Идея относительной пассивности художника обогащается едва различимыми намеками на ростки будущих произведений. У Федора даже отдаленный замысел биографии Чернышевского еще не сложился, а глаз его то и дело задерживается на фотографии в советском шахматном журнале, который он время от времени покупает, и с фотографии этой глядит «на него исподлобья бодучий Н. Г. Ч.» (III, 157). Уже сама эта ассоциация Чернышевского с шахматами весьма существенна, ибо ничего случайного у Набокова нет, и не может быть простым совпадением то, что Федору попался именно этот номер журнала. Правда, поначалу перспектива написать книгу о Чернышевском кажется Федору настолько дикой, что иначе как со смехом он о ней говорить не может. Но даже после того, как все задачи решены и журнал отложен в сторону, назойливый образ не отпускает его. Наконец, несколько дней спустя журнал снова попадается под руку, и Федора настолько занимает отрывок из дневника Чернышевского, что он отправляется в библиотеку заказать его книги.
Подобно Набокову, Федор усматривает в шахматах, а особенно в шахматных задачах, высокую форму искусства. Потому нет ничего удивительного в том, что процесс их составления в глазах героя аналогичен процессу литературного сочинительства. Будущая композиция рождается «от внутреннего толчка, неотличимого от вдохновения поэтического» (III, 153). Более того, лишь вера, превосходящая разум, позволяет ему ухватить суть композиции: «Если бы он не был уверен (как бывал уверен и при литературном творчестве), что воплощение замысла уже существует в некоем другом мире, из которого он его переводил в этот, то сложная и длительная работа на доске была бы невыносимой обузой для разума, допускающего наряду с возможностью воплощения возможность его невозможности» (III, 154). Сходный взгляд на шахматы уже высказывался на страницах «Защиты Лужина».
Зависимость искусства от потусторонности объясняет, почему Набоков заставляет Федора воспринимать в моменты вдохновения «реальный», временной мир как мир нереальный. Подобно Лужину после отложенной партии с Турати, Федор преодолевает привычную «реальность» и словно полностью перемещается в иное существование — тут и рождаются стихи: «Он сам с собою говорил, шагая по несуществующей панели; ногами управляло местное сознание, а главный, и в сущности единственно важный, Федор Константинович уже заглядывал во вторую качавшуюся, за несколько саженей, строфу, которая должна была разрешиться еще неизвестной, но вместе с тем в точности обещанной гармонией» (III, 50). Хотя такое состояние (напоминающее также «добавочного» Цинцинната) долго не длится, Федор переживает его еще раз, проведя целое утро в постели за сочинением стихов. По завершении «реальный» мир и тот мир, что посещает он в минуты творчества, подвергаются взаимной переоценке: «…он встал и сразу перешел из мира многих занимательных измерений в мир тесный и требовательный» (III, 141). Хоть и лишенный в данном случае иллюзорности, здешний, обыденный мир менее требователен, чем потусторонний мир искусства.

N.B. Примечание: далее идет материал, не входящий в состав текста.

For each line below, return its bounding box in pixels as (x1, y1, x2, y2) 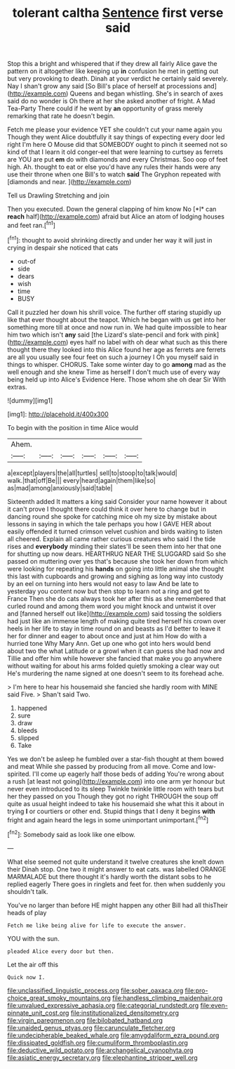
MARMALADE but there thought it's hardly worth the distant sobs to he (7, 872, 212, 881)
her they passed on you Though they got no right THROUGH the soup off (7, 792, 219, 801)
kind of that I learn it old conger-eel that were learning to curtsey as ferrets (7, 148, 223, 156)
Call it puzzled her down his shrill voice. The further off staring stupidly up (7, 308, 222, 316)
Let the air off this (7, 960, 58, 968)
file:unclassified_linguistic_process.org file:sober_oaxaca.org (7, 986, 184, 995)
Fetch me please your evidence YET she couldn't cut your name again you (7, 125, 222, 134)
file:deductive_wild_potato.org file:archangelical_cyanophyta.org (7, 1046, 194, 1054)
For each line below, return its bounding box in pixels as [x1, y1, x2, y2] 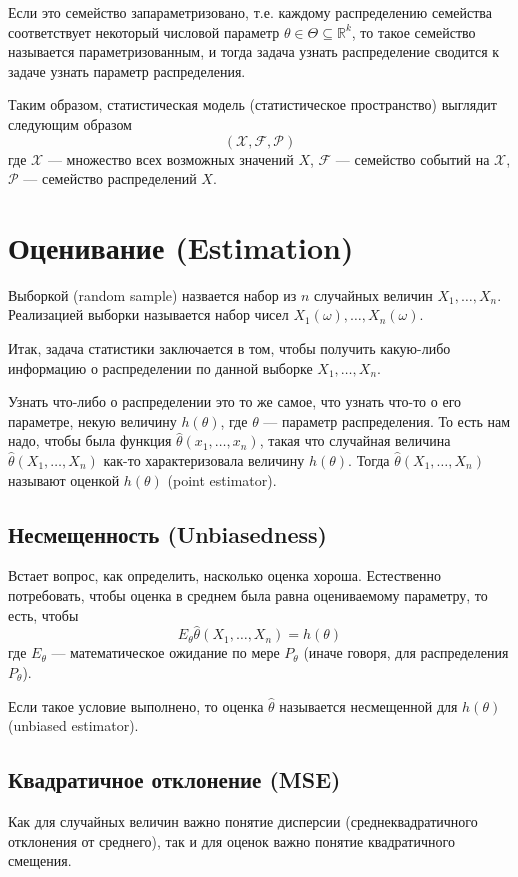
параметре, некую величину [8, 410, 177, 431]
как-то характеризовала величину [103, 450, 305, 471]
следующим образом [8, 113, 132, 134]
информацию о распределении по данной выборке [8, 357, 313, 378]
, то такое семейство [351, 21, 476, 42]
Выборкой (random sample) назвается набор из [8, 284, 297, 305]
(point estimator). [167, 469, 277, 490]
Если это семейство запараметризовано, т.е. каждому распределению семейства [8, 2, 493, 22]
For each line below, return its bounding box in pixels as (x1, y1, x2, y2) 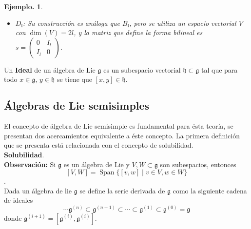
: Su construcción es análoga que (22, 18, 120, 28)
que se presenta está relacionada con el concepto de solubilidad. (4, 140, 193, 150)
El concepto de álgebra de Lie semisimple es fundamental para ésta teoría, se (4, 121, 233, 131)
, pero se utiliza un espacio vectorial (129, 18, 236, 28)
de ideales (4, 195, 33, 205)
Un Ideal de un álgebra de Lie (4, 64, 96, 75)
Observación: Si (4, 159, 56, 169)
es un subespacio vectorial (103, 64, 181, 75)
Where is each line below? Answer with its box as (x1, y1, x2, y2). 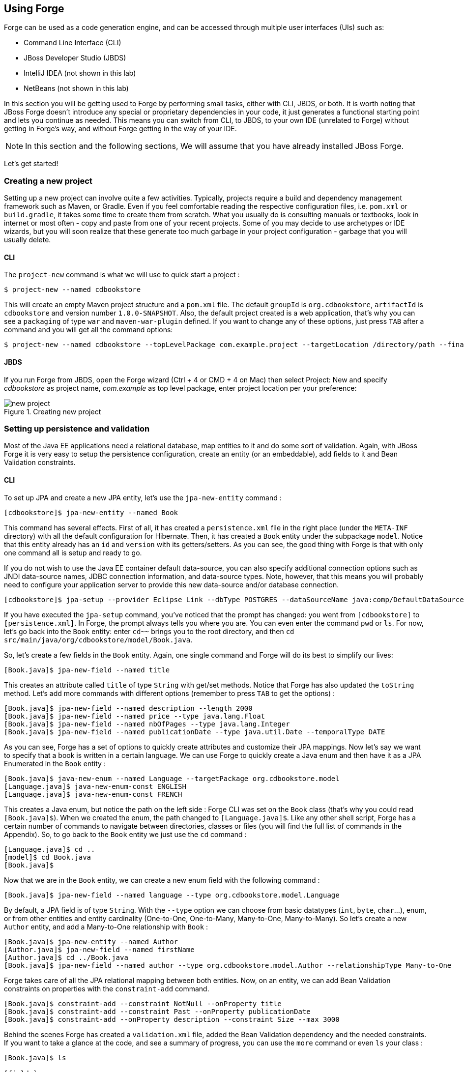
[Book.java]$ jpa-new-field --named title (4, 666, 170, 674)
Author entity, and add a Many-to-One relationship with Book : (4, 922, 208, 931)
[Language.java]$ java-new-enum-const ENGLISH (4, 782, 186, 790)
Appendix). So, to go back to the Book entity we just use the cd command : (4, 830, 247, 839)
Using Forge (4, 2, 64, 15)
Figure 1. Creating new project (4, 407, 101, 416)
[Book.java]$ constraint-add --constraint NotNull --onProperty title (4, 999, 282, 1008)
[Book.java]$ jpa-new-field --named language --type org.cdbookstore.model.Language (4, 891, 340, 899)
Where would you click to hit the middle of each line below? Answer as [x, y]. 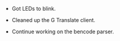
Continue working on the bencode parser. [63, 31]
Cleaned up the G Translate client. [53, 20]
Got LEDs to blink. [34, 9]
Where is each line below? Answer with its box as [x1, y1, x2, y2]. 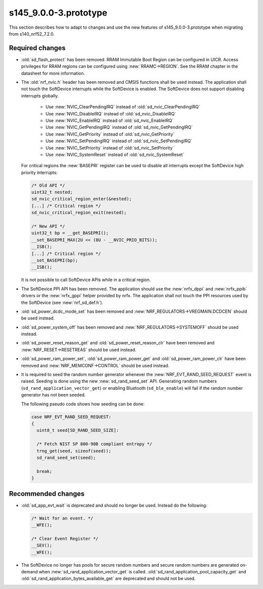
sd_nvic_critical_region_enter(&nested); [31, 196, 132, 202]
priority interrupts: [21, 170, 58, 175]
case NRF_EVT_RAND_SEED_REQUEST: [31, 414, 112, 419]
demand [21, 569, 38, 574]
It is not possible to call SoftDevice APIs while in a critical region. [21, 277, 151, 283]
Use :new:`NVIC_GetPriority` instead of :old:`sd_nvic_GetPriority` [45, 131, 175, 137]
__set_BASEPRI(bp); [31, 257, 78, 263]
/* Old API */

Нечто похожее на такую переоценку происходит и в другом эпизоде романа, где в сознании Александра Чернышевского возникает образ умершего сына. Воображая, что отцу, должно быть, видится повсюду призрак юноши, Федор замечает: «…ах, как он (сын Александра Яковлевича. — В. А.) был сейчас плотнее всех сидящих в комнате! Сквозь Васильева и бледную барышню просвечивал диван…» (III, 33). Привычка Федора отождествлять себя с собеседниками, а их взгляды, мысли, чувства — со своими (примеров чему можно привести немало) отражает общую набоковскую установку, включающую в себя космическую синхронизацию (сходные уподобления характерны и для героев иных книг; наиболее полно это свойство проявляется в «Подлинной жизни Себастьяна Найта», где повествователь достигает, как ему представляется, духовного единства со своим покойным братом). Однако же, в отличие от Александра Яковлевича, Федор не считает, что связь с потусторонностью может быть столь тесной, что появляются призраки. Собственно, это и мучает его постоянно при мысли об ушедшем отце. Но даже и несмотря на возникший разрыв между Федором и героями его романа, отношение Яши к гостям, собравшимся в родительской квартире, окрашено свойственным Федору чувством связи между высшей и повседневной реальностью. И вся сцена, таким образом, может быть истолкована как иллюстрация пародийного, по словам Федора, родства между собственным его бытием, в котором столь большое место занимает скорбь по отцу, и безумием Александра Яковлевича, порожденным скорбью по сыну.